Unable to parse pptx file on linux

Island.io · October 6, 2022, 4:10pm

Hello,
Recently I am encountering an error when trying to extract text from a pptx file on linux. (the same code works fine on osx)

The exception stack trace is:
“exception”: "|GroupDocs.Parser.Exceptions.GroupDocsParserException: The type initializer for ‘Gdip’ threw an exception.\n at \u0005\u0019\u0005.\u0002(Stream \u0002, LoadOptions \u0003)\n at \u000e\u0018\u0005.\u0002()\n at \u000e\u0018\u0005.\b\u0015\u0003\u0003\u0019\u0003\u0019\u0002()\n at GroupDocs.Parser.Options.DocumentInfo.get_PageCount()

it happens when calling to “parser.GetDocumentInfo().PageCount” or to “parser.GetText()”
Im using the .net version of groupdocs.parser with the following spec:
OS: Ubuntu debian Jammy 22.04.1
Groupdocs.Parser package version: 22.8.0

The same code on linux is able to parse docx / xls and other doc types successfully.
I attached the pptx file that I am doing my tests on.

Will appreciate your help on this matter, thanks.

samplepptx.pptx.zip (395.9 KB)

atir.tahir · October 6, 2022, 7:56pm

@Island.io

Could you please share the sample code/application as well?

Island.io · October 7, 2022, 6:57pm

public string ExtractTextFromFile(Stream fileStream) {
try {
using var parser = new Parser(fileStream);
if (!parser.Features.TextPage && parser.Features.Text) {
return GetTextFromTxtFiles(parser);
}
return GetTextFromDocument(parser);
}
catch (GroupDocs.Parser.Exceptions.UnsupportedDocumentFormatException) {
return string.Empty;
}
}

private string GetTextFromTxtFiles(Parser parser) {
    using var reader = parser.GetText();
    if (reader == null)
        throw new Exception("group docs extractor could not get text from file");
    return reader.ReadToEnd();
}

private string GetTextFromDocument(Parser parser) {
    var text = new StringBuilder();
    var docInfo = parser.GetDocumentInfo();
    for (var pageNumber = 0; pageNumber < docInfo.PageCount; pageNumber++) {
        foreach (var textArea in GetTextAreas(parser, pageNumber)) {
            text.Append(TrimMultiSpace.Replace(textArea.Text.Trim(), " ") + " ");
        }
    }
    return text.ToString();
}

private static IEnumerable<PageTextArea> GetTextAreas(Parser parser, int pageNumber) {
    return parser.GetTextAreas(pageNumber).SelectMany(GetTextAreas);
}

private static IEnumerable<PageTextArea> GetTextAreas(PageTextArea area) {
    if (area.Areas.Count == 0) yield return area;

    foreach (var textArea in area.Areas.SelectMany(GetTextAreas).AsEnumerable()) {
        yield return textArea;
    }

}

atir.tahir · October 7, 2022, 8:56pm

@Island.io

Thanks for the details.
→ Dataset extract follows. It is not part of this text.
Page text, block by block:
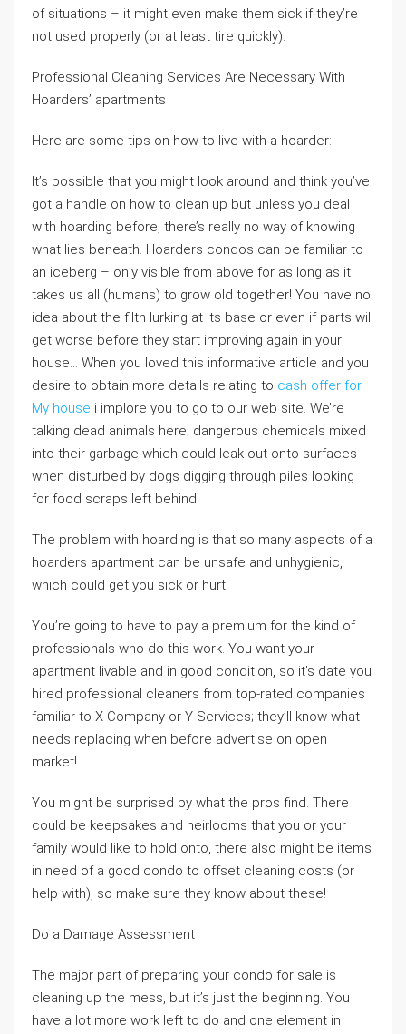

We are investigating this issue. Your investigation ticket ID is PARSERNET-1938.

atir.tahir · October 11, 2022, 10:46am

@Island.io

In order to use GroupDocs.Parser for .Net on Linux the following packages should be installed:

libgdiplus package
libc6-dev package
package with Microsoft compatible fonts: ttf-mscorefonts-installer. (e.g. sudo apt-get install ttf-mscorefonts-installer)

After successfully installation of these packages. Let us know if issue persists.

Island.io · October 11, 2022, 11:18am

That solved the issue.
Thanks

atir.tahir · October 11, 2022, 11:31am

@Island.io

Glad to know that the issue is resolved.